I've been reading up on Kolmogorov-Smirnov (KS) and Lilliefors (LF) tests. I realize there are other tests, but I'm just trying to understand a sublety of the KS/LF test from an academic perspective. The test statistic is the maximum difference in the CDFs, and in a typical usage scenario, one of the two CDFs being compared is a reference distribution, often a theoretical and/or hypothesized distribution, while the other CDF is an empirical CDF from a sample (EDF). For small samples, the EDF is staircase shaped, with the left end of each stop being closed end of an interval and the right end being the open end.

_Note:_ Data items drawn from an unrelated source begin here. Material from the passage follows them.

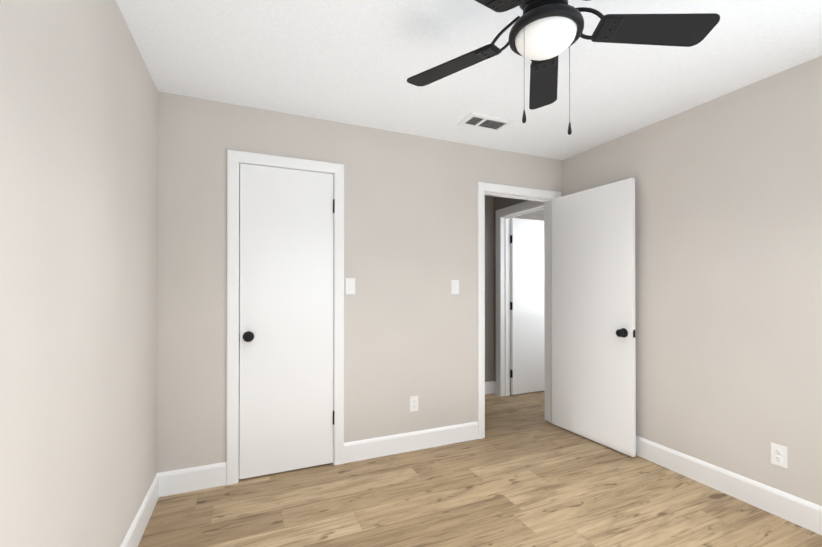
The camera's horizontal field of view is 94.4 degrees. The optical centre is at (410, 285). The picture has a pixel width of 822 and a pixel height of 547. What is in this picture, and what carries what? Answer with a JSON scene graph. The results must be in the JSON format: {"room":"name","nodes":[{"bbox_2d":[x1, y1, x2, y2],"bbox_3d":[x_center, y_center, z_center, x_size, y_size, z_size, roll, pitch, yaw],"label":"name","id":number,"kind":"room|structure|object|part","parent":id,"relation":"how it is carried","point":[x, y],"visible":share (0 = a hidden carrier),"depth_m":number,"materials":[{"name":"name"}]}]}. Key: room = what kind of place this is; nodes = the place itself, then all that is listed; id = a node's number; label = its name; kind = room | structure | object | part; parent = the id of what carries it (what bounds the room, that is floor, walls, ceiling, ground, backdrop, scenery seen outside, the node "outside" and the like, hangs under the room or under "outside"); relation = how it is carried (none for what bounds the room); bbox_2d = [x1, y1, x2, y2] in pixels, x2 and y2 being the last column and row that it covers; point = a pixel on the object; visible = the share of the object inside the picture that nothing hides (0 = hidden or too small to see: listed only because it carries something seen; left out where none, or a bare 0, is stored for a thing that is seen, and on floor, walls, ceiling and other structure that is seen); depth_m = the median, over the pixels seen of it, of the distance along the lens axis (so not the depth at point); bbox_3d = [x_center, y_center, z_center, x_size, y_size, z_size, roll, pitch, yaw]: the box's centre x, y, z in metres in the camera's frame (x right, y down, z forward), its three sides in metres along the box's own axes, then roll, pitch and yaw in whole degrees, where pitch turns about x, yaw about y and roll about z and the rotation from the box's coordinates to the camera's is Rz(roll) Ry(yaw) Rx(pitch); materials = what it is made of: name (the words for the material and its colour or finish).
{"room":"empty bedroom","nodes":[
{"label":"empty bedroom","id":0,"kind":"room"},
{"bbox_2d":[0,0,157,546],"bbox_3d":[-1.124,0.041,1.204,0.120,2.414,4.650,0,0,-23],"label":"wall","id":1,"kind":"structure","parent":0,"point":[78,246],"depth_m":1.20,"materials":[{"name":"beige paint"}]},
{"bbox_2d":[120,473,158,546],"bbox_3d":[-0.852,1.176,0.730,0.013,0.140,3.334,0,0,-23],"label":"baseboard","id":2,"kind":"structure","parent":1,"relation":"attached to","point":[134,534],"depth_m":1.92,"materials":[{"name":"white paint"}]},
{"bbox_2d":[157,91,555,472],"bbox_3d":[-0.115,0.048,2.925,3.082,2.414,0.120,0,0,-23],"label":"wall","id":3,"kind":"structure","parent":0,"point":[410,244],"depth_m":2.76,"materials":[{"name":"beige paint"}]},
{"bbox_2d":[158,462,225,496],"bbox_3d":[-1.336,1.183,2.329,0.373,0.140,0.013,0,0,-23],"label":"baseboard","id":4,"kind":"structure","parent":3,"relation":"attached to","point":[179,481],"depth_m":2.32,"materials":[{"name":"white paint"}]},
{"bbox_2d":[239,164,239,409],"bbox_3d":[-1.119,0.231,2.492,0.011,2.046,0.035,0,0,-23],"label":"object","id":5,"kind":"object","parent":3,"relation":"attached to","point":[239,285],"visible":0.4,"depth_m":2.48,"materials":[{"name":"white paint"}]},
{"bbox_2d":[226,149,343,484],"bbox_3d":[-0.847,0.221,2.613,0.647,2.066,0.120,0,0,-23],"label":"door frame","id":6,"kind":"structure","parent":3,"relation":"attached to","point":[238,346],"depth_m":2.55,"materials":[{"name":"white paint"}]},
{"bbox_2d":[239,163,334,478],"bbox_3d":[-0.815,0.227,2.549,0.610,2.030,0.096,0,0,-23],"label":"closet door","id":7,"kind":"structure","parent":3,"relation":"in","point":[286,417],"depth_m":2.55,"materials":[{"name":"white paint"}]},
{"bbox_3d":[-1.054,0.328,2.444,0.088,0.069,0.092,0,0,-23],"label":"knob","id":8,"kind":"part","parent":7,"relation":"part of","materials":[{"name":"black metal"}]},
{"bbox_2d":[346,278,354,293],"bbox_3d":[-0.432,0.003,2.718,0.070,0.115,0.013,0,0,-23],"label":"light switch","id":9,"kind":"object","parent":3,"relation":"attached to","point":[350,285],"visible":1,"depth_m":2.72,"materials":[{"name":"white plastic"}]},
{"bbox_2d":[344,421,477,462],"bbox_3d":[0.036,1.185,2.912,1.114,0.140,0.013,0,0,-23],"label":"baseboard","id":10,"kind":"structure","parent":3,"relation":"attached to","point":[359,450],"depth_m":2.88,"materials":[{"name":"white paint"}]},
{"bbox_2d":[410,396,417,411],"bbox_3d":[0.025,0.901,2.911,0.070,0.115,0.008,0,0,-23],"label":"electrical outlet","id":11,"kind":"object","parent":3,"relation":"attached to","point":[413,403],"visible":1,"depth_m":2.91,"materials":[{"name":"white plastic"}]},
{"bbox_2d":[451,280,458,293],"bbox_3d":[0.355,0.009,3.053,0.070,0.115,0.013,0,0,-23],"label":"light switch","id":12,"kind":"object","parent":3,"relation":"attached to","point":[454,286],"visible":1,"depth_m":3.05,"materials":[{"name":"white plastic"}]},
{"bbox_2d":[485,191,551,201],"bbox_3d":[0.934,-0.799,3.374,0.762,0.020,0.120,0,0,-23],"label":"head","id":13,"kind":"structure","parent":3,"relation":"attached to","point":[517,195],"depth_m":3.33},
{"bbox_2d":[485,193,549,201],"bbox_3d":[0.935,-0.783,3.370,0.740,0.011,0.035,0,0,-23],"label":"door frame","id":14,"kind":"object","parent":13,"relation":"attached to","point":[516,197],"visible":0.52,"depth_m":3.35,"materials":[{"name":"white paint"}]},
{"bbox_2d":[477,182,560,438],"bbox_3d":[0.832,0.190,3.803,1.046,2.139,1.035,0,0,-23],"label":"door frame","id":15,"kind":"structure","parent":3,"relation":"attached to","point":[482,187],"depth_m":3.56,"materials":[{"name":"white paint"}]},
{"bbox_2d":[552,178,635,456],"bbox_3d":[1.443,0.229,3.124,0.146,2.030,0.797,0,0,-26],"label":"bedroom door","id":16,"kind":"structure","parent":3,"relation":"in","point":[593,328],"depth_m":3.03,"materials":[{"name":"white paint"}]},
{"bbox_3d":[1.595,0.348,2.812,0.146,0.069,0.104,0,0,-26],"label":"knob","id":17,"kind":"part","parent":16,"relation":"part of","materials":[{"name":"black metal"}]},
{"bbox_2d":[116,0,821,214],"bbox_3d":[1.489,-1.209,2.885,6.240,0.100,5.690,0,0,-23],"label":"ceiling","id":18,"kind":"structure","parent":0,"point":[357,62],"depth_m":1.98,"materials":[{"name":"paint"}]},
{"bbox_2d":[457,112,513,132],"bbox_3d":[0.528,-1.154,2.704,0.350,0.010,0.200,0,0,-23],"label":"ceiling vent","id":19,"kind":"object","parent":18,"relation":"in","point":[483,122],"visible":0.96,"depth_m":2.69,"materials":[{"name":"white metal"}]},
{"bbox_2d":[407,0,719,134],"bbox_3d":[0.489,-0.867,1.356,1.160,0.596,1.138,0,0,-23],"label":"ceiling fan","id":20,"kind":"object","parent":18,"relation":"hanging from","point":[543,34],"visible":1,"depth_m":1.38,"materials":[{"name":"black metal"}]},
{"bbox_3d":[0.490,-0.882,1.390,0.212,0.066,0.212,0,0,-23],"label":"lamp shade","id":21,"kind":"part","parent":20,"relation":"part of","materials":[{"name":"white glass"}]},
{"bbox_2d":[138,368,821,546],"bbox_3d":[1.489,1.305,2.874,6.240,0.100,5.690,0,0,-23],"label":"floor","id":22,"kind":"structure","parent":0,"point":[523,473],"depth_m":2.18,"materials":[{"name":"brown wood"}]},
{"bbox_2d":[485,195,493,381],"bbox_3d":[-0.500,0.053,3.930,3.160,2.414,0.120,0,0,-23],"label":"wall","id":23,"kind":"structure","parent":0,"point":[489,288],"depth_m":4.47,"materials":[{"name":"paint"}]},
{"bbox_2d":[485,381,493,393],"bbox_3d":[0.179,1.191,4.142,1.740,0.140,0.013,0,0,-23],"label":"baseboard","id":24,"kind":"structure","parent":23,"relation":"attached to","point":[489,387],"depth_m":4.45,"materials":[{"name":"white paint"}]},
{"bbox_2d":[510,213,543,367],"bbox_3d":[1.909,0.062,6.084,2.720,2.414,0.120,0,0,-23],"label":"wall","id":25,"kind":"structure","parent":0,"point":[530,216],"depth_m":5.92,"materials":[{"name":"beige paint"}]},
{"bbox_2d":[556,159,562,196],"bbox_3d":[1.339,0.051,3.543,0.078,2.414,0.120,0,0,-23],"label":"wall","id":26,"kind":"structure","parent":0,"point":[559,175],"depth_m":3.49,"materials":[{"name":"beige paint"}]},
{"bbox_2d":[548,200,551,422],"bbox_3d":[1.281,0.235,3.513,0.011,2.046,0.035,0,0,-23],"label":"door frame","id":27,"kind":"object","parent":26,"relation":"attached to","point":[549,324],"visible":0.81,"depth_m":3.51,"materials":[{"name":"white paint"}]},
{"bbox_2d":[494,56,821,505],"bbox_3d":[1.895,0.047,2.487,0.120,2.414,4.650,0,0,-23],"label":"wall","id":28,"kind":"structure","parent":0,"point":[728,262],"depth_m":2.27,"materials":[{"name":"beige paint"}]},
{"bbox_2d":[505,218,507,395],"bbox_3d":[1.097,0.239,4.374,0.035,2.046,0.011,0,0,-23],"label":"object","id":29,"kind":"object","parent":28,"relation":"attached to","point":[506,307],"visible":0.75,"depth_m":4.37,"materials":[{"name":"white paint"}]},
{"bbox_2d":[503,205,543,217],"bbox_3d":[1.240,-0.796,4.032,0.120,0.020,0.760,0,0,-23],"label":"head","id":30,"kind":"structure","parent":28,"relation":"attached to","point":[524,211],"depth_m":4.02},
{"bbox_2d":[506,207,543,218],"bbox_3d":[1.244,-0.780,4.034,0.035,0.011,0.738,0,0,-23],"label":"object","id":31,"kind":"object","parent":30,"relation":"attached to","point":[525,213],"visible":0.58,"depth_m":4.07,"materials":[{"name":"white paint"}]},
{"bbox_2d":[510,218,544,394],"bbox_3d":[1.489,0.235,4.524,0.795,2.030,0.158,0,0,-23],"label":"room door","id":32,"kind":"structure","parent":28,"relation":"in","point":[527,311],"depth_m":4.45,"materials":[{"name":"white paint"}]},
{"bbox_3d":[1.141,0.237,4.384,0.044,1.647,0.044,0,0,-23],"label":"far room door hinges","id":33,"kind":"part","parent":32,"relation":"part of","materials":[{"name":"black metal"}]},
{"bbox_2d":[636,436,821,534],"bbox_3d":[2.044,1.181,1.961,0.013,0.140,3.334,0,0,-23],"label":"baseboard","id":34,"kind":"structure","parent":28,"relation":"attached to","point":[793,509],"depth_m":2.24,"materials":[{"name":"white paint"}]},
{"bbox_2d":[771,442,787,467],"bbox_3d":[2.001,0.922,2.070,0.008,0.115,0.070,0,0,-23],"label":"electrical outlet","id":35,"kind":"object","parent":28,"relation":"attached to","point":[778,455],"visible":1,"depth_m":2.07,"materials":[{"name":"white plastic"}]}
]}

The thresholds for rejection are tabulated for various signifcance levels and sample sizes. The LF thresholds are generated from Monte Carlo simulation, and they take into account the fact that the test statistic is smaller when the parameters of the reference distribution are estimated from the data sample.
Whew. OK, that's all I know.
Now for the question. Let's call F0(x) the reference CDF and F1(x) the EDF to be tested against F0(x). Let the difference by deltaCDF(x). Then the test statistic is max of deltaCDF(x) over x. For small sample sizes, F1(x) has distinct steps. Many tests and visualizations evaluate a metric only at the point of data sample. If that is done for the KS/LF tests, then deltaCDF(x) is only evaluated only at x-values where the sample contains data. That would correspond the closed end (left end) of each staircase step. However, it is possible for deltaCDF(x) to increase toward the right end of each staircase step. So it is possible for the test staircase max[deltaCDF(x)] to exceed a selected threshold without the analyst knowing about it.
Is this actually a problem? I mean, theoretically it seems to be. However, if each tabulated threshold is arrived at by compiling countless cases in which max[deltaCDF(x)] is determined only at x-values in the data sample, then the theory becomes irrelevant.